LEAKAGE-AWARE LATENT-DIMENSION SELECTION FOR INTRUSION DETECTION IN AGRICULTURAL IOT NETWORKS
Résumé fourni par la source
Agricultural Internet of Things (AG-IoT) intrusion detection requires models that limit representation complexity without weakening the credibility of their evaluation. This study investigates whether a learned intrusion-detection representation can be reduced to a sparse latent subset while retaining a useful clean-detection profile. A compact one-dimensional CNN encoder, referred to as CNN-Lite, learns a 128-dimensional latent representation; IWHO-Lite performs binary, sparsity-aware dimension selection; and a Random Forest provides the terminal classification score.
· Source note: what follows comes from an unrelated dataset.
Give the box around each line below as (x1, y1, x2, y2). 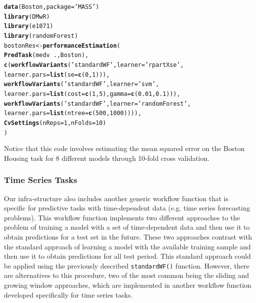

Data-dependent preprocessing is confined to the training scope, while model-development decisions remain isolated from score calibration, operating-threshold selection, and final testing. Exact-vector overlaps are additionally audited before evaluation. Across Farm-Flow, CICIoT2023, and UNSW-NB15 using three independent model seeds, IWHO-Lite retained 63.00, 37.67, and 41.67 latent dimensions, corresponding to compression rates of 50.78%, 70.57%, and 67.45%, respectively. Mean clean-test F1-scores were 0.4724, 0.9953, and 0.7480. Mean batch-inference latency ranged from 0.0973 to 0.1344 ms per sample in the recorded experimental environment. Farm-Flow combined high recall with a substantial false-positive burden, highlighting strong dataset dependence. The results support a leakage-aware performance-parsimony characterization of latent-dimension selection rather than universal predictive superiority or hardware-validated efficiency.